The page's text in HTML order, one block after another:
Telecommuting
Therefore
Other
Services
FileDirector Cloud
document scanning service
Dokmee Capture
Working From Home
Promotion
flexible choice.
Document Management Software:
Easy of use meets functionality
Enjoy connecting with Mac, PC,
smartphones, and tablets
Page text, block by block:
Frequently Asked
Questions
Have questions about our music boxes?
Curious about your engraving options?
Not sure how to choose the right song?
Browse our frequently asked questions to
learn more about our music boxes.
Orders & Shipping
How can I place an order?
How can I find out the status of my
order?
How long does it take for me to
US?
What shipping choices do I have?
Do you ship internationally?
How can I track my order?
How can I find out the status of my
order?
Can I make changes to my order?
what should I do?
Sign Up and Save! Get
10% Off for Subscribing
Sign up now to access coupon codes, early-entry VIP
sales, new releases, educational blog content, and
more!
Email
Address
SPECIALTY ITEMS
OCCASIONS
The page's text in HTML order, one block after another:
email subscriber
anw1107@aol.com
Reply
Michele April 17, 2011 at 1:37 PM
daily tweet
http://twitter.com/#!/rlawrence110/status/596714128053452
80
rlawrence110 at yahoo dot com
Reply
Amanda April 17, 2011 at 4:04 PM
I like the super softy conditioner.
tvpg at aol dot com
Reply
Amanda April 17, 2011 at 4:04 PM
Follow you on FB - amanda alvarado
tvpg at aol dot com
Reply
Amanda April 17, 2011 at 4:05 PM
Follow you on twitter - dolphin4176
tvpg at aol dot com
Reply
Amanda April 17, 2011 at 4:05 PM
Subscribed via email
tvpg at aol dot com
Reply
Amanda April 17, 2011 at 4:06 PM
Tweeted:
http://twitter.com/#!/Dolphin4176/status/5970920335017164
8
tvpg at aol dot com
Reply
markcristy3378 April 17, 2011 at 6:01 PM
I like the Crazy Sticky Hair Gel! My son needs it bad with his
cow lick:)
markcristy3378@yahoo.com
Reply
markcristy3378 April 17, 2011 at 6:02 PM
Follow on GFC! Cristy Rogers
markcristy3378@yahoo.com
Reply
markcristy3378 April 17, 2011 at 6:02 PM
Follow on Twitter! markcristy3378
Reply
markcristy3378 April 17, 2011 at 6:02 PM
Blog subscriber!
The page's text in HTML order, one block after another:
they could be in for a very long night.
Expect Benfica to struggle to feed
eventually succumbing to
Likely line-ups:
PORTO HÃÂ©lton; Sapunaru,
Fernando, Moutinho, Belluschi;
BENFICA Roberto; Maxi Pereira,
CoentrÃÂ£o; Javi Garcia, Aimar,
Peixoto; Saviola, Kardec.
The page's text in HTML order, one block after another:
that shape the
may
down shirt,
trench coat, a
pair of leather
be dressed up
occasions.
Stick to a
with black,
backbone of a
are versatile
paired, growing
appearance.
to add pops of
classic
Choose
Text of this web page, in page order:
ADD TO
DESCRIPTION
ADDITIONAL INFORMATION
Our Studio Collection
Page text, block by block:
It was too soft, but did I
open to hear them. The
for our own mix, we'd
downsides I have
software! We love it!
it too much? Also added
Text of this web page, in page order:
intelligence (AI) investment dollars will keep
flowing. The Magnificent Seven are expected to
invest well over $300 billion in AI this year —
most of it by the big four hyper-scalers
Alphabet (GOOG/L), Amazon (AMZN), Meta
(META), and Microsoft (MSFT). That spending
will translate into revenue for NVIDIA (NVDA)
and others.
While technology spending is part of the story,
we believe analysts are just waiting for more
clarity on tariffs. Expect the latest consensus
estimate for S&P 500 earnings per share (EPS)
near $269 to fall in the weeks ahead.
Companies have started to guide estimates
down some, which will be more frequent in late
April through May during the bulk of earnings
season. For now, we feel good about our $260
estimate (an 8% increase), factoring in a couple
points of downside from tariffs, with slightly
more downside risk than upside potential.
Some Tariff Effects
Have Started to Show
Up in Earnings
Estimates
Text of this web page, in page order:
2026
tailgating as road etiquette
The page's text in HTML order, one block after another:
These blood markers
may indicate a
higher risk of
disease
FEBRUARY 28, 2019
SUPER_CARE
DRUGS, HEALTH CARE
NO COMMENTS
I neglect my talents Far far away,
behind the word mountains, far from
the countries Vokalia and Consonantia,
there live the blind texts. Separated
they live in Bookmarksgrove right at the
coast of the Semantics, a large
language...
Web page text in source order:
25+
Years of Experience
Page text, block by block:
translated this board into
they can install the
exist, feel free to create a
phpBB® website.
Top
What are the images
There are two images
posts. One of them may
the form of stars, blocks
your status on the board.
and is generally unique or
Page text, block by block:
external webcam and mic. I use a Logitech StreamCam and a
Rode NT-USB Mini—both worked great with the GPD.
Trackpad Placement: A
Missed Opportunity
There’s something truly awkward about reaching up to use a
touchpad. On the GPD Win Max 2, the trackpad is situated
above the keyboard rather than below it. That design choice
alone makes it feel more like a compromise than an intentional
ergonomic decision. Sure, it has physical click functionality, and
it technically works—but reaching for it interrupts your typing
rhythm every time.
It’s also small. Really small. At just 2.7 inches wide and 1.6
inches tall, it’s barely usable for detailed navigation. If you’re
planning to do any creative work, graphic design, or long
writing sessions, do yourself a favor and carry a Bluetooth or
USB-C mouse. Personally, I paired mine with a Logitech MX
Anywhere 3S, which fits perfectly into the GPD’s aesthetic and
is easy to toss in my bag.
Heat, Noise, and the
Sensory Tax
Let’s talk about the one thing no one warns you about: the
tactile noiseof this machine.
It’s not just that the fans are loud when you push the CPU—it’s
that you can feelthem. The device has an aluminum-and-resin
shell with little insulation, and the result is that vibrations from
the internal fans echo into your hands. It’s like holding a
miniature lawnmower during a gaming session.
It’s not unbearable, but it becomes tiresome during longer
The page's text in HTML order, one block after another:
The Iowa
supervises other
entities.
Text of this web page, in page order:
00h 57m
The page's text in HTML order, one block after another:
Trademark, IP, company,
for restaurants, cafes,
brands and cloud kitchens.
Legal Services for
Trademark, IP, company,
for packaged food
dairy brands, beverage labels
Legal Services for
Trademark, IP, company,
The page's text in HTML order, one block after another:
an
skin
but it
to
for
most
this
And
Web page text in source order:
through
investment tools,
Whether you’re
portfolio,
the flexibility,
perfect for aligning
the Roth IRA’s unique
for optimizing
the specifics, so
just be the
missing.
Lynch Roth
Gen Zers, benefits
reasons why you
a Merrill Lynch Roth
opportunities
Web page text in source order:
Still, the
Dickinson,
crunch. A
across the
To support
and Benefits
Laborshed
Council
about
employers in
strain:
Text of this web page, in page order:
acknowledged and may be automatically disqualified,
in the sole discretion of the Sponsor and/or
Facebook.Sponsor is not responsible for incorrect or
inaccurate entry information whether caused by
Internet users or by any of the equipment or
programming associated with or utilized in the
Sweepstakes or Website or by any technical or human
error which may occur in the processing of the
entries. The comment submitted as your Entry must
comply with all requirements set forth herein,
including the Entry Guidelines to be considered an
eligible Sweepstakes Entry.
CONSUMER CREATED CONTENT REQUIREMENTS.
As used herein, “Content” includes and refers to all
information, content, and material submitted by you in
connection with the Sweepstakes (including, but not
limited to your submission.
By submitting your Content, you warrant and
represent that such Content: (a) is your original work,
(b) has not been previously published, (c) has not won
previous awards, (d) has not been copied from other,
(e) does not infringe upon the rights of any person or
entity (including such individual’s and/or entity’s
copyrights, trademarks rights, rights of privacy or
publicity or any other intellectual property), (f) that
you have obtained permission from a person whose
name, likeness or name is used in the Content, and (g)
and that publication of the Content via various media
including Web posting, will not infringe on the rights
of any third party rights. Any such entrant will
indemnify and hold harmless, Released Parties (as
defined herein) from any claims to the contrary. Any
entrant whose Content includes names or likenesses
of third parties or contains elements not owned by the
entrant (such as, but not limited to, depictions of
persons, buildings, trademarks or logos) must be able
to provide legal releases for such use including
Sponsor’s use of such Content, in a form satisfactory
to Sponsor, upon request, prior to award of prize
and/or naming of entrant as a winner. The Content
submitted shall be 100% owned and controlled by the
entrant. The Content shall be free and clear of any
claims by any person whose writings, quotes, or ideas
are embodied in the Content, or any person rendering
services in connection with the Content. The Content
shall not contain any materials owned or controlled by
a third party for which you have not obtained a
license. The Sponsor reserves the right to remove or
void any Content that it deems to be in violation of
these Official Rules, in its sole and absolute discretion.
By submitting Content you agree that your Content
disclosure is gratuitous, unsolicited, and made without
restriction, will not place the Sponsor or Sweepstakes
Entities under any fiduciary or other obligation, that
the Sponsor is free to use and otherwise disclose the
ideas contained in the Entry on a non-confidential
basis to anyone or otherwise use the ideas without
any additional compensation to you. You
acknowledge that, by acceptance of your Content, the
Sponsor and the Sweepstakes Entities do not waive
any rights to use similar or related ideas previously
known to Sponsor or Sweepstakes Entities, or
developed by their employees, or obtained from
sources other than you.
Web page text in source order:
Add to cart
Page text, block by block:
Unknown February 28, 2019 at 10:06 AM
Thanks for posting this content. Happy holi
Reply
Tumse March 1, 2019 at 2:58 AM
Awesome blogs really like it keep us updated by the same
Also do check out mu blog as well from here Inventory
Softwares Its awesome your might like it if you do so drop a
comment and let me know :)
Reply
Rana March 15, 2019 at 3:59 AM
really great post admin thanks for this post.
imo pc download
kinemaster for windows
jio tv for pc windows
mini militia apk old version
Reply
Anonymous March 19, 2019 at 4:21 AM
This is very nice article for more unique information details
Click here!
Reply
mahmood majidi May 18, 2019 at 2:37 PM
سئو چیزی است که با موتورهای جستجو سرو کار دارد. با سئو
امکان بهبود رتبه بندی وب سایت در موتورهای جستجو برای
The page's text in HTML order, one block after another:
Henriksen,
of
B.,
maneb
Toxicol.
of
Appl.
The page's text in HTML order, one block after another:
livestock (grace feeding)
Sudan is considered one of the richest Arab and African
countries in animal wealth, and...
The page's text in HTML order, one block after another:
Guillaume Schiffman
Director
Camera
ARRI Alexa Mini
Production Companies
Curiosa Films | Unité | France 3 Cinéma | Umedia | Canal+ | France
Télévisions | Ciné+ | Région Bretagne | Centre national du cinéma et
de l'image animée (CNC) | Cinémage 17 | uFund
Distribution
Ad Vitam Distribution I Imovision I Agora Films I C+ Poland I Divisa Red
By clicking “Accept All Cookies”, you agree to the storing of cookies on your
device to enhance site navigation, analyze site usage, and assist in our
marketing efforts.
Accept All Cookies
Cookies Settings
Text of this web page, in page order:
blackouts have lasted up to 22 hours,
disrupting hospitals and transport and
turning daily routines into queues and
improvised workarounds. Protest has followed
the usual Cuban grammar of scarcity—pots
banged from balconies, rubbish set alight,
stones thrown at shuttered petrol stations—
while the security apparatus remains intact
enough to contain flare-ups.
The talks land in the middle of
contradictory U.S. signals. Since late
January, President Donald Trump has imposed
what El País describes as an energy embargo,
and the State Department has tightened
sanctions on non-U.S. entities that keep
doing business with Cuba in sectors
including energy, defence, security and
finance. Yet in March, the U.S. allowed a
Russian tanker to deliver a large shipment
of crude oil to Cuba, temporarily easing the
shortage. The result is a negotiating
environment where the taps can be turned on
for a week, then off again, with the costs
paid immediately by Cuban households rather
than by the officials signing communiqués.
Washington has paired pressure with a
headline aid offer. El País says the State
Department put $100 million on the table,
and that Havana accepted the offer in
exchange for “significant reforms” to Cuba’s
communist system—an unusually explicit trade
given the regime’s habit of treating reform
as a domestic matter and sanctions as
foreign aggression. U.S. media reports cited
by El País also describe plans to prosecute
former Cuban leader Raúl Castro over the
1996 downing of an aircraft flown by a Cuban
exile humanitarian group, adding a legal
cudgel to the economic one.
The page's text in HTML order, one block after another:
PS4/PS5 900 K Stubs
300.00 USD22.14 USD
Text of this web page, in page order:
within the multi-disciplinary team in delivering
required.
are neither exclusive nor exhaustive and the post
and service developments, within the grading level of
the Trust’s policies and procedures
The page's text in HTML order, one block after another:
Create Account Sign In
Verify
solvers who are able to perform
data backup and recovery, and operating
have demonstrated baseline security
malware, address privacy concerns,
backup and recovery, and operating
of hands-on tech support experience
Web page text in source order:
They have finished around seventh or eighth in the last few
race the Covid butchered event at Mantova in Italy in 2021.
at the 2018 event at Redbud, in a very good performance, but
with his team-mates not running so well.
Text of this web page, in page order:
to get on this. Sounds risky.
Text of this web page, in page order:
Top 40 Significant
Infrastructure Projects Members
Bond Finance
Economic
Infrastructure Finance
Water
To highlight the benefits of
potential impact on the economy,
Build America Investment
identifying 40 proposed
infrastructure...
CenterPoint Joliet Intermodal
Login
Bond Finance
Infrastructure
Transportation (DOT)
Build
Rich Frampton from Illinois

EXERCISE DESCRIPTION: Show the lines of the records above that mention "daily".

WRITTEN SOLUTION:
daily tweet
turning daily routines into queues and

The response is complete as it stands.